Nanoscale debonding of carbon fiber/matrix interface in humid environments and silane coupling agent modification effects: Insights from molecular dynamics simulations

Understanding and quantifying the debonding mechanisms at the fiber/matrix interface in carbon fiber-reinforced polymer (CFRP) composites at the nanoscale is challenging, due to the interplay of non-covalent and covalent interactions. In this paper, a strain energy-based covalent bond rupture criterion is established. The molecular dynamics simulations are employed to investigate the interfacial debonding behavior of original and silane coupling agent (SCA)-modified carbon fibers under both dry and humid conditions. Stress–displacement curves, along with the formation and disruption of bridging structures during debonding, are analyzed in detail. Interfacial failure modes are characterized by the distribution of resin residues, and covalent bond ruptures are closely monitored. As water molecules disrupt non-covalent interactions and accelerate the breakdown of interfacial bridges, failure tends to shift toward the adhesive mode.
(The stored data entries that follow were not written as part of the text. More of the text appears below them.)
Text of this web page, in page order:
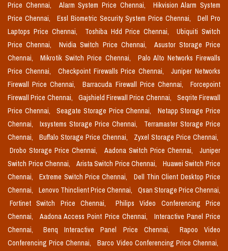
Price Chennai,
Alarm System Price Chennai,
Hikvision Alarm System
Price Chennai,
Essl Biometric Security System Price Chennai,
Dell Pro
Laptops Price Chennai,
Toshiba Hdd Price Chennai,
Ubiquiti Switch
Price Chennai,
Nvidia Switch Price Chennai,
Asustor Storage Price
Chennai,
Mikrotik Switch Price Chennai,
Palo Alto Networks Firewalls
Price Chennai,
Checkpoint Firewalls Price Chennai,
Juniper Networks
Firewall Price Chennai,
Barracuda Firewall Price Chennai,
Forcepoint
Firewall Price Chennai,
Gajshield Firewall Price Chennai,
Seqrite Firewall
Price Chennai,
Seagate Storage Price Chennai,
Netapp Storage Price
Chennai,
Ixsystems Storage Price Chennai,
Terramaster Storage Price
Chennai,
Buffalo Storage Price Chennai,
Zyxel Storage Price Chennai,
Drobo Storage Price Chennai,
Aadona Switch Price Chennai,
Juniper
Switch Price Chennai,
Arista Switch Price Chennai,
Huawei Switch Price
Chennai,
Extreme Switch Price Chennai,
Dell Thin Client Desktop Price
Chennai,
Lenovo Thinclient Price Chennai,
Qsan Storage Price Chennai,
Fortinet Switch Price Chennai,
Philips Video Conferencing Price
Chennai,
Aadona Access Point Price Chennai,
Interactive Panel Price
Chennai,
Benq Interactive Panel Price Chennai,
Rapoo Video
Conferencing Price Chennai,
Barco Video Conferencing Price Chennai,
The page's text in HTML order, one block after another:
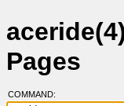
Pages
COMMAND:
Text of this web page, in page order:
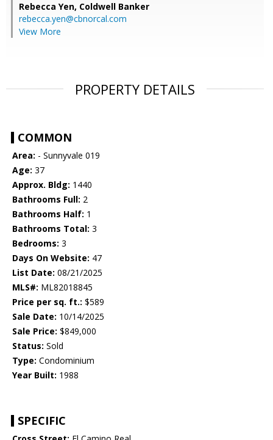
Rebecca Yen, Coldwell Banker
rebecca.yen@cbnorcal.com
View More
PROPERTY DETAILS
COMMON
Area: - Sunnyvale 019
Age: 37
Approx. Bldg: 1440
Bathrooms Full: 2
Bathrooms Half: 1
Bathrooms Total: 3
Bedrooms: 3
Days On Website: 47
List Date: 08/21/2025
MLS#: ML82018845
Price per sq. ft.: $589
Sale Date: 10/14/2025
Sale Price: $849,000
Status: Sold
Type: Condominium
Year Built: 1988
SPECIFIC
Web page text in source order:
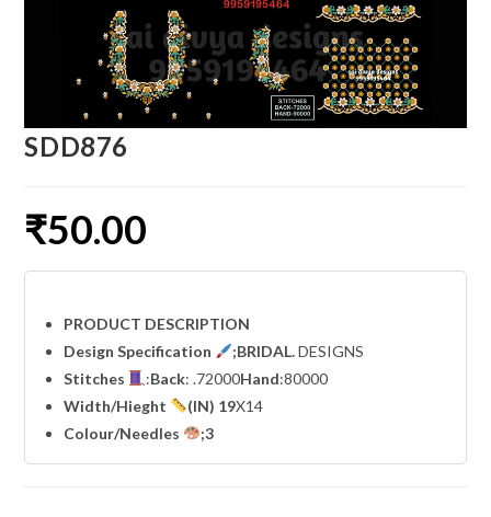
SDD876
₹50.00
PRODUCT DESCRIPTION
Design Specification
;BRIDAL.DESIGNS
Stitches
:Back: .72000Hand:80000
Width/Hieght (IN) 19X14
Colour/Needles
;3
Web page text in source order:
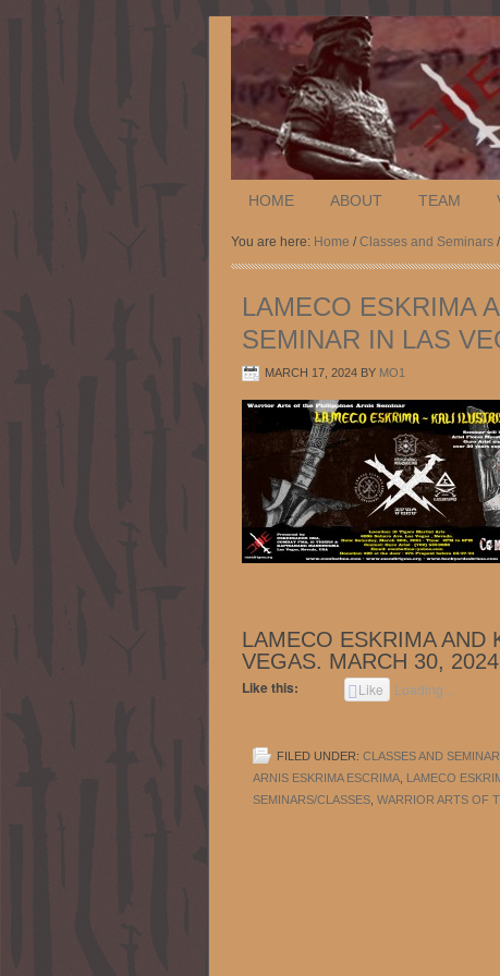
HOME ABOUT TEAM
You are here: Home /Classes and Seminars
LAMECO ESKRIMA
SEMINAR IN LAS
MARCH 17, 2024 BY MO1
LAMECO ESKRIMA AND
VEGAS. MARCH 30,
Like this: Like Loading...
FILED UNDER: CLASSES AND
ARNIS ESKRIMA ESCRIMA LAMECO
SEMINARS/CLASSES WARRIOR ARTS OF
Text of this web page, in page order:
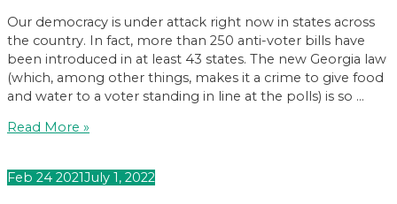
Our democracy is under attack right now in states across
the country. In fact, more than 250 anti-voter bills have
been introduced in at least 43 states. The new Georgia law
(which, among other things, makes it a crime to give food
and water to a voter standing in line at the polls) is so …
Let’s
the
Read More »
Feb 24 2021July 1, 2022
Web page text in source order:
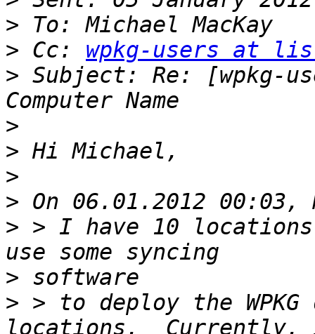
>
> Cc: wpkg-users at
> Subject: Re: [wpkg-
>
>
>
>
> > I have 10 locations
>
> > to deploy the
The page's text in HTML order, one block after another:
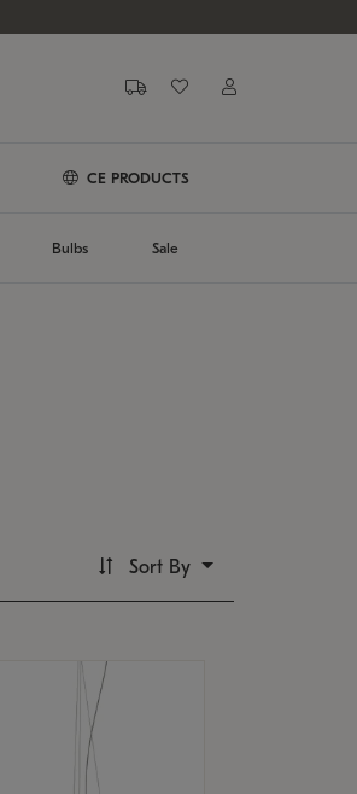
CE PRODUCTS
Bulbs Sale
Sort By
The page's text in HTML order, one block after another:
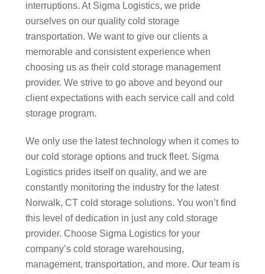
interruptions. At Sigma Logistics, we pride
ourselves on our quality cold storage
transportation. We want to give our clients a
memorable and consistent experience when
choosing us as their cold storage management
provider. We strive to go above and beyond our
client expectations with each service call and cold
storage program.
We only use the latest technology when it comes to
our cold storage options and truck fleet. Sigma
Logistics prides itself on quality, and we are
constantly monitoring the industry for the latest
Norwalk, CT cold storage solutions. You won’t find
this level of dedication in just any cold storage
provider. Choose Sigma Logistics for your
company’s cold storage warehousing,
management, transportation, and more. Our team is
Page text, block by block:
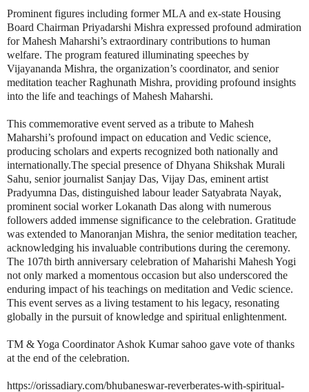
Prominent figures including former MLA and ex-state Housing
Board Chairman Priyadarshi Mishra expressed profound admiration
for Mahesh Maharshi’s extraordinary contributions to human
welfare. The program featured illuminating speeches by
Vijayananda Mishra, the organization’s coordinator, and senior
meditation teacher Raghunath Mishra, providing profound insights
into the life and teachings of Mahesh Maharshi.
This commemorative event served as a tribute to Mahesh
Maharshi’s profound impact on education and Vedic science,
producing scholars and experts recognized both nationally and
internationally.The special presence of Dhyana Shikshak Murali
Sahu, senior journalist Sanjay Das, Vijay Das, eminent artist
Pradyumna Das, distinguished labour leader Satyabrata Nayak,
prominent social worker Lokanath Das along with numerous
followers added immense significance to the celebration. Gratitude
was extended to Manoranjan Mishra, the senior meditation teacher,
acknowledging his invaluable contributions during the ceremony.
The 107th birth anniversary celebration of Maharishi Mahesh Yogi
not only marked a momentous occasion but also underscored the
enduring impact of his teachings on meditation and Vedic science.
This event serves as a living testament to his legacy, resonating
globally in the pursuit of knowledge and spiritual enlightenment.
TM & Yoga Coordinator Ashok Kumar sahoo gave vote of thanks
at the end of the celebration.
https://orissadiary.com/bhubaneswar-reverberates-with-spiritual-
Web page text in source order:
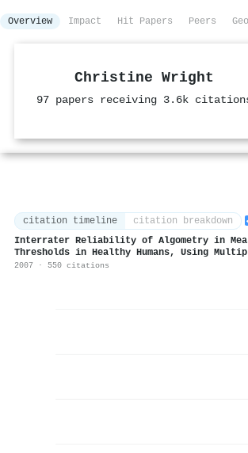
Overview Impact Hit Papers Peers
Christine Wright
97 papers receiving 3.6k
citation timeline citation breakdown
Interrater Reliability of Algometry in
Thresholds in Healthy Humans, Using
2007 · 550 citations
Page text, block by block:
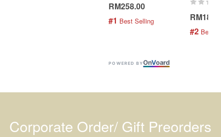
RM258.00
#1 Best Selling
#2 Best
POWERED BYOnVoard
Corporate Order/ Gift Preorders

In contrast, the introduction of covalent bonds through SCA modification enhances the ultimate debonding displacement by 150%. The progressive debonding facilitates optimized stress transfer, effectively delaying catastrophic failure. The SCA-modified interfaces interfaces exhibit approximately 70% cohesive failure rates, attributed to covalent bond-enhanced load transfer and the stabilization of bridging structures. This paper provides a nanoscale framework to guide the design and manufacturing of CFRP composites for reliable service in high-humidity environments.